> [What you have to do]
These records are to be written out exactly as they read, minus the pictures.

> [Records to use]
-------
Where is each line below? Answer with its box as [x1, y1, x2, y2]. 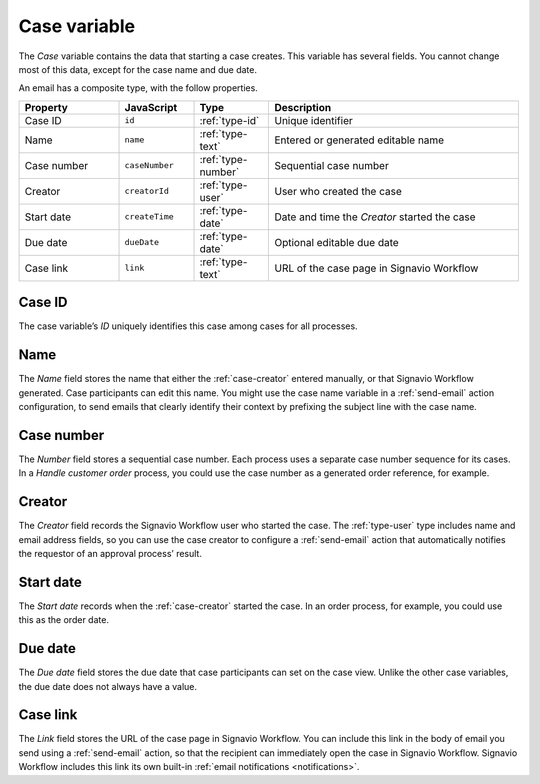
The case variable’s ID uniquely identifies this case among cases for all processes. [18, 320, 359, 332]
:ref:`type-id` [199, 113, 260, 127]
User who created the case [274, 184, 402, 198]
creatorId [124, 186, 169, 197]
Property [24, 100, 69, 114]
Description [274, 100, 332, 114]
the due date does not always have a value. [18, 680, 198, 692]
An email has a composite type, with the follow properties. [18, 82, 259, 94]
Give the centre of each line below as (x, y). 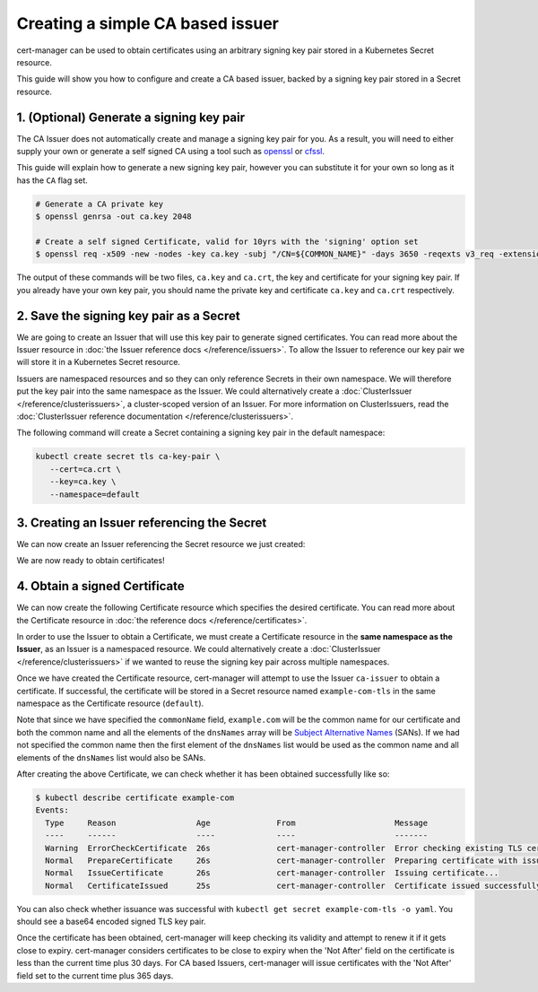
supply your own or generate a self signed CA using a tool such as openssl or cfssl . (171, 152)
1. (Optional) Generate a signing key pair (131, 117)
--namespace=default (95, 494)
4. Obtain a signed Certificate (101, 586)
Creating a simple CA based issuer (148, 23)
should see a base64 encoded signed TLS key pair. (111, 922)
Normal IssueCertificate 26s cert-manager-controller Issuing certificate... (272, 873)
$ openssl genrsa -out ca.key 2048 (113, 217)
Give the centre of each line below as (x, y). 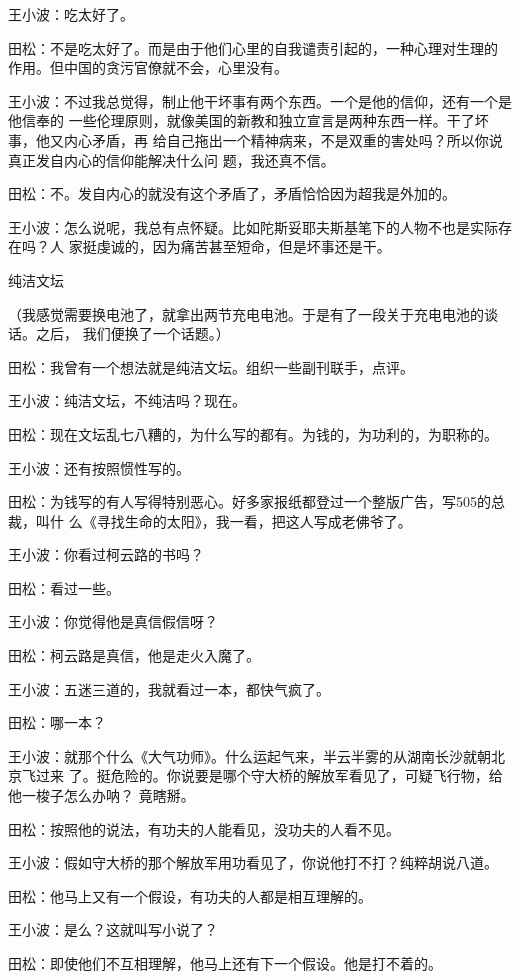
-------
> [Completed exercise]
Where is each line below? Answer with its box as [x1, y1, x2, y2]. 
The case variable’s ID uniquely identifies this case among cases for all processes. [18, 320, 359, 332]
:ref:`type-id` [199, 113, 260, 127]
User who created the case [274, 184, 402, 198]
creatorId [124, 186, 169, 197]
Property [24, 100, 69, 114]
Description [274, 100, 332, 114]
the due date does not always have a value. [18, 680, 198, 692]
An email has a composite type, with the follow properties. [18, 82, 259, 94]
Give the centre of each line below as (x, y). 
supply your own or generate a self signed CA using a tool such as openssl or cfssl . (171, 152)
1. (Optional) Generate a signing key pair (131, 117)
--namespace=default (95, 494)
4. Obtain a signed Certificate (101, 586)
Creating a simple CA based issuer (148, 23)
should see a base64 encoded signed TLS key pair. (111, 922)
Normal IssueCertificate 26s cert-manager-controller Issuing certificate... (272, 873)
$ openssl genrsa -out ca.key 2048 (113, 217)
Give the centre of each line below as (x, y). 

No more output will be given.